_DIRECTIONS FOR THIS TASK_.
Leave out the pictures and print precisely the lines from the line with "interoperabilityIdentifier [82, 123]" to the final line of the entries, both ends included.

_DATA RECORDS_.
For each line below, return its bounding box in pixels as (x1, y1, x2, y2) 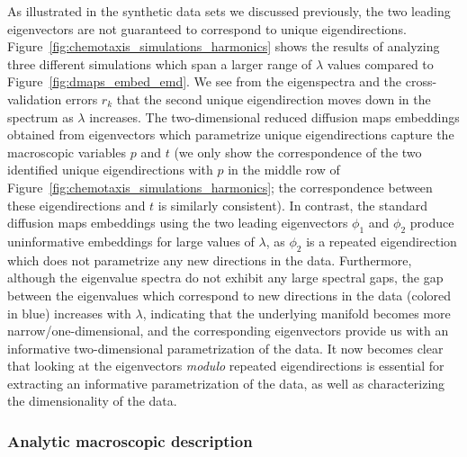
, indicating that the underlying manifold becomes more (142, 303, 451, 322)
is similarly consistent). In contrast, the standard (157, 195, 428, 214)
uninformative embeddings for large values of (7, 231, 255, 250)
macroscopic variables (7, 142, 127, 161)
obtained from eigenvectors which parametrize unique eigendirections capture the (7, 125, 454, 144)
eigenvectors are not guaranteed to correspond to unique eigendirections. (7, 19, 407, 38)
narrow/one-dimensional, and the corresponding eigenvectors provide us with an (7, 321, 449, 340)
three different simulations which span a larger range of (7, 54, 312, 73)
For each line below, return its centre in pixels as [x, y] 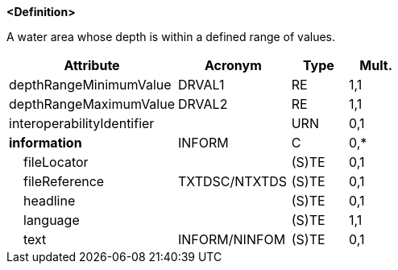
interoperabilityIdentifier [82, 123]
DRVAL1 [201, 85]
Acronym [233, 65]
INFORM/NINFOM [232, 239]
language [52, 220]
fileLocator [56, 162]
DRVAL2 [203, 104]
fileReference [64, 181]
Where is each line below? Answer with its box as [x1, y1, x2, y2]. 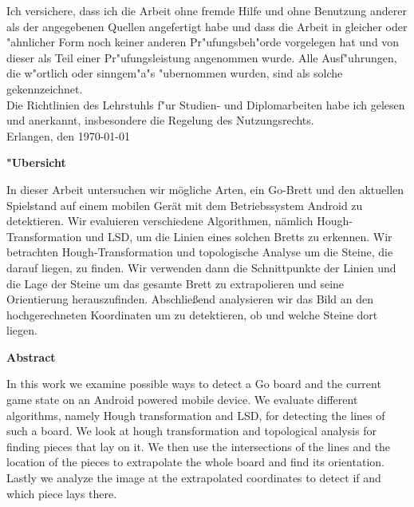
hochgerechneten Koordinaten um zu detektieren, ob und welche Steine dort [6, 306, 378, 323]
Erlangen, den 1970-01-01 [6, 127, 131, 144]
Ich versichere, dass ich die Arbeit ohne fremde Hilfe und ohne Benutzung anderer [6, 2, 407, 18]
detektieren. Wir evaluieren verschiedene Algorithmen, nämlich [6, 212, 313, 229]
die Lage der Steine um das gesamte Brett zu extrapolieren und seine [6, 275, 345, 291]
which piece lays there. [6, 485, 117, 501]
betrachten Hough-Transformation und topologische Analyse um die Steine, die [6, 244, 393, 260]
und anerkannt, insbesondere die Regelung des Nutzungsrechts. [6, 112, 314, 129]
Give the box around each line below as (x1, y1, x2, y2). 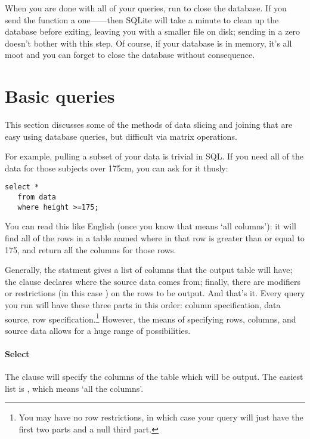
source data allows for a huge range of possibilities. (5, 324, 191, 336)
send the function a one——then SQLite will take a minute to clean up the (5, 13, 279, 26)
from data (17, 193, 56, 202)
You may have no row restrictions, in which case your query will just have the (18, 411, 303, 423)
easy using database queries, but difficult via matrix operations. (5, 130, 237, 142)
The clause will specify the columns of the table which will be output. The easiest (5, 370, 303, 383)
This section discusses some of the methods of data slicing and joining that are (5, 118, 293, 131)
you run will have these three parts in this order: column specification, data (5, 299, 281, 311)
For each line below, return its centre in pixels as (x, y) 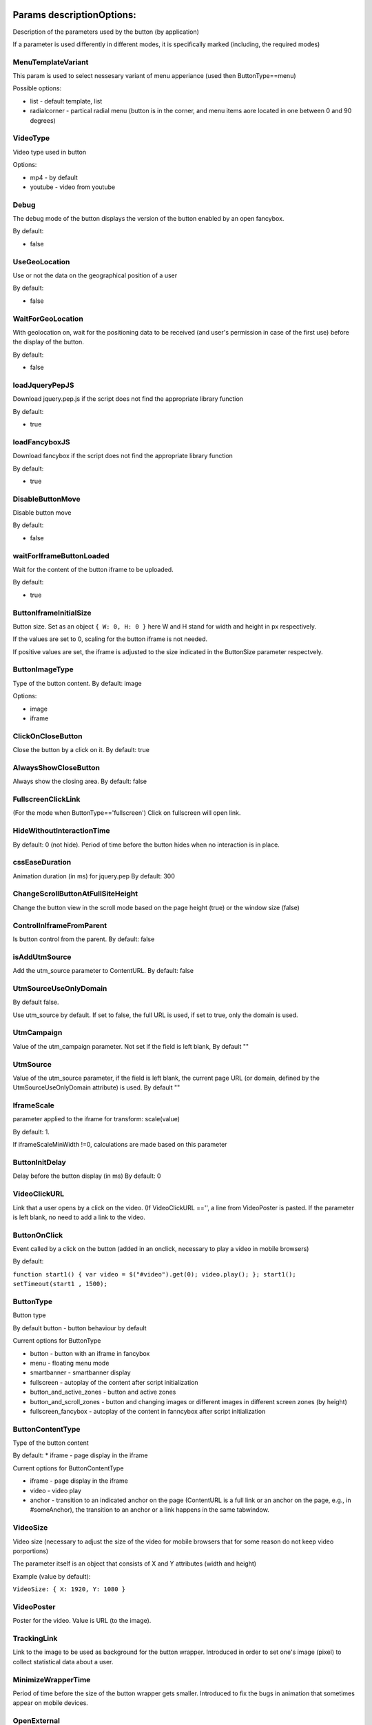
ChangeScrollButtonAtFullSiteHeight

_RESULT OF THIS EXERCISE_.
interoperabilityIdentifier [82, 123]
DRVAL1 [201, 85]
Acronym [233, 65]
INFORM/NINFOM [232, 239]
language [52, 220]
fileLocator [56, 162]
DRVAL2 [203, 104]
fileReference [64, 181]
Where is each line below? Answer with its box as [x1, y1, x2, y2]. 
hochgerechneten Koordinaten um zu detektieren, ob und welche Steine dort [6, 306, 378, 323]
Erlangen, den 1970-01-01 [6, 127, 131, 144]
Ich versichere, dass ich die Arbeit ohne fremde Hilfe und ohne Benutzung anderer [6, 2, 407, 18]
detektieren. Wir evaluieren verschiedene Algorithmen, nämlich [6, 212, 313, 229]
die Lage der Steine um das gesamte Brett zu extrapolieren und seine [6, 275, 345, 291]
which piece lays there. [6, 485, 117, 501]
betrachten Hough-Transformation und topologische Analyse um die Steine, die [6, 244, 393, 260]
und anerkannt, insbesondere die Regelung des Nutzungsrechts. [6, 112, 314, 129]
Give the box around each line below as (x1, y1, x2, y2). 
source data allows for a huge range of possibilities. (5, 324, 191, 336)
send the function a one——then SQLite will take a minute to clean up the (5, 13, 279, 26)
from data (17, 193, 56, 202)
You may have no row restrictions, in which case your query will just have the (18, 411, 303, 423)
easy using database queries, but difficult via matrix operations. (5, 130, 237, 142)
The clause will specify the columns of the table which will be output. The easiest (5, 370, 303, 383)
This section discusses some of the methods of data slicing and joining that are (5, 118, 293, 131)
you run will have these three parts in this order: column specification, data (5, 299, 281, 311)
For each line below, return its centre in pixels as (x, y) 
ChangeScrollButtonAtFullSiteHeight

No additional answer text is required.